Documents move from ingested → parsed → indexed. Claims evolve from proposed → verified → disputed.
State transitions are events, not overwrites.
This enables:
- audit trails
- review queues
- rollback
- temporal reasoning (“what did we believe last month?”)
Without state, you don’t have governance — just outputs.
5. Actions turn data into software
The biggest leap beyond traditional knowledge graphs is actions.
Objects expose actions such as:
- VerifyClaim
- DisputeClaim
- ReindexDocument
- ResolveEntity
- PublishInsight
Actions:
- have preconditions
- check permissions
- mutate state
- emit audit events
- can be triggered by humans or agents
This is where AI systems become operational, not just analytical.
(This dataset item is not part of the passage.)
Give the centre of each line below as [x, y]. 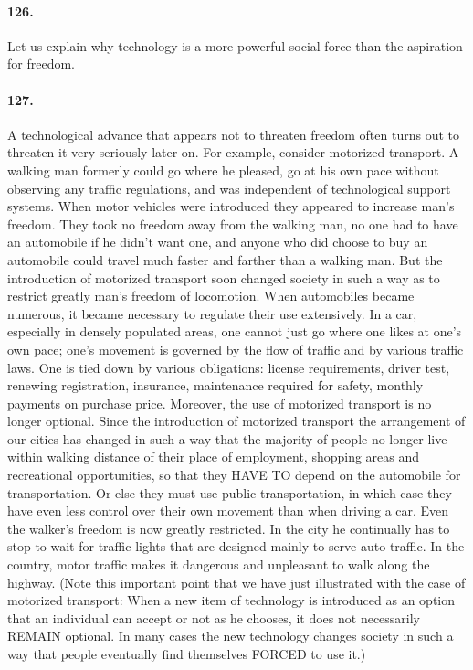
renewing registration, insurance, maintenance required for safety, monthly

Mapping the ontology to RAG
The ontology doesn’t replace RAG — it structures it.
Classical RAG
Query → retrieve chunks → prompt → answer
Ontology-driven RAG
Query
→ retrieve candidate objects
→ select evidence
→ propose or reuse claims
→ synthesize answer from claims
→ update ontology state
Retrieval still uses embeddings. But reasoning happens at the claim layer, not the text layer.
Agents in this architecture
Agents are no longer free-floating prompt loops.
Each agent has a role, permissions, and allowed outputs:
- IngestAgent – creates documents and parts
- ExtractAgent – proposes claims with evidence
- ResolveAgent – entity disambiguation
- VerifyAgent – strengthens or disputes claims
- AnswerAgent – synthesizes insights
- GovernanceAgent – enforces policy and redaction
Agents are constrained by the ontology:
If there’s no evidence, they must say “unknown”.
Why this matters for enterprise AI
This architecture enables things that pure RAG cannot:
- explainable answers
- auditability for regulators
- safe autonomous agents
- long-term memory
- decision tracking
- human-in-the-loop workflows
It’s how you go from:
“The model says…” to “The system believes this, based on these sources, with this confidence, and here’s what we can do next.”
Final thought
LLMs are powerful, but they are not systems.
Systems require:
- structure
- memory
- rules
- state
- accountability
An operational ontology is how we give AI those properties.
At Polyvia, this is the foundation we’re building on — not because it’s fancy, but because it’s the minimum structure required for AI to interact safely with reality.